Actualizado: 30 oct 2025

“Sangre italiana, corazón mexicano”

Fueron las primeras palabras que leí de él.  


Porque de haber leído primero su nombre “Marco Antonio” la conversación entre nosotros no hubiese existido, con eso de que le busco encaprichadamente mi libertad a un Antonio desde que tuve voz para cambiarme el nombre que me dio, desde que tuve pies para salir de la casa que nos construyó. 


“Corazón mexicano” … 

¿Se referiría al mío que a ratos pareciera que se quedó con él? 


A este corazón que aunque no nació en Zacatecas, se siente de ahí, lugar donde suena la marcha que es el segundo himno de México y donde suenan los susurros de las brujas de Beleña. Corazón que recuerda sus manos más que cualquier parte de su cuerpo, porque fueron el primer pedazo de su piel con el que decidió tocarme y el primero que me tocó. 

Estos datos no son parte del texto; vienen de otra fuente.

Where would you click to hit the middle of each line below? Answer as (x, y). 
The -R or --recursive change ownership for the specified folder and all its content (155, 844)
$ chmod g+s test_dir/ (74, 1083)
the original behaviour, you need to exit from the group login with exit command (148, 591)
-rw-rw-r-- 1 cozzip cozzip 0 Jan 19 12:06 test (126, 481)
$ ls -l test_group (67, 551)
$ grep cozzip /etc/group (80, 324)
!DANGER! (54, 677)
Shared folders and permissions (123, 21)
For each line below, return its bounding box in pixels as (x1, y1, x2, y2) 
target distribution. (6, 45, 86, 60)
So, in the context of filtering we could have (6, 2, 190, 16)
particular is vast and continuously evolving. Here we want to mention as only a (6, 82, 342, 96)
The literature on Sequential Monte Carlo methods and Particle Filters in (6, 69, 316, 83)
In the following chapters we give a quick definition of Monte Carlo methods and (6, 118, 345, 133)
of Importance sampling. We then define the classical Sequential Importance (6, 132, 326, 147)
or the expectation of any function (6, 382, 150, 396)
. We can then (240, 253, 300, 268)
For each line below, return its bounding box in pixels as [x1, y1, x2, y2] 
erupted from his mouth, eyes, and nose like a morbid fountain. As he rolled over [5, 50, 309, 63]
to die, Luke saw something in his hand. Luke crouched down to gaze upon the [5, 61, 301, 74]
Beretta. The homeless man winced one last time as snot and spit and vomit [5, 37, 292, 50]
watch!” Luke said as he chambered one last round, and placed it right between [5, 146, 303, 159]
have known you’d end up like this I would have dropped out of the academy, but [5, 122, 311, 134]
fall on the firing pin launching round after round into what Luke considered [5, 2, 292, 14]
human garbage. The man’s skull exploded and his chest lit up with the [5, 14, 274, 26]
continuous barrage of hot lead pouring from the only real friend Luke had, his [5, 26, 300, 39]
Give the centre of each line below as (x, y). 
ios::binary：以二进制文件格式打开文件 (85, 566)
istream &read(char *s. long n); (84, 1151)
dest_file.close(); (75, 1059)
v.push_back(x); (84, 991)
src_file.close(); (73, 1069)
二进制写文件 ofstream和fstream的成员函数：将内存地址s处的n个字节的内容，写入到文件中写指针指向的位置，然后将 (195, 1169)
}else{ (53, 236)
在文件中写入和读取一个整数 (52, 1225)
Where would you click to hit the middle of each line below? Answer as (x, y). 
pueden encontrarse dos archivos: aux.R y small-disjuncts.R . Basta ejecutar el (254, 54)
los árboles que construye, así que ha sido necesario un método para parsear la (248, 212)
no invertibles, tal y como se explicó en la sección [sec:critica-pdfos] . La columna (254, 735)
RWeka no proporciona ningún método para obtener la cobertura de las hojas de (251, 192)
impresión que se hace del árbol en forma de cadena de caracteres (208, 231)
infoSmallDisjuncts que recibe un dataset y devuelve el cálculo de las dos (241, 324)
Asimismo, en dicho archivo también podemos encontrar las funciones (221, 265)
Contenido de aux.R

Podrían pasearse por mi mente los recuerdos en los que explotamos de placer sobre su cama y sobre todas las dimensiones que atravesamos con nuestras miradas profundas que se convertían en carcajadas erizadas de conexión. Pero el único pensamiento que me recorre una y otra vez es el de sus manos sobre el anillo que me dio mi madre. Esa mujer que le entregó su corazón al Marco Antonio del que salí yo.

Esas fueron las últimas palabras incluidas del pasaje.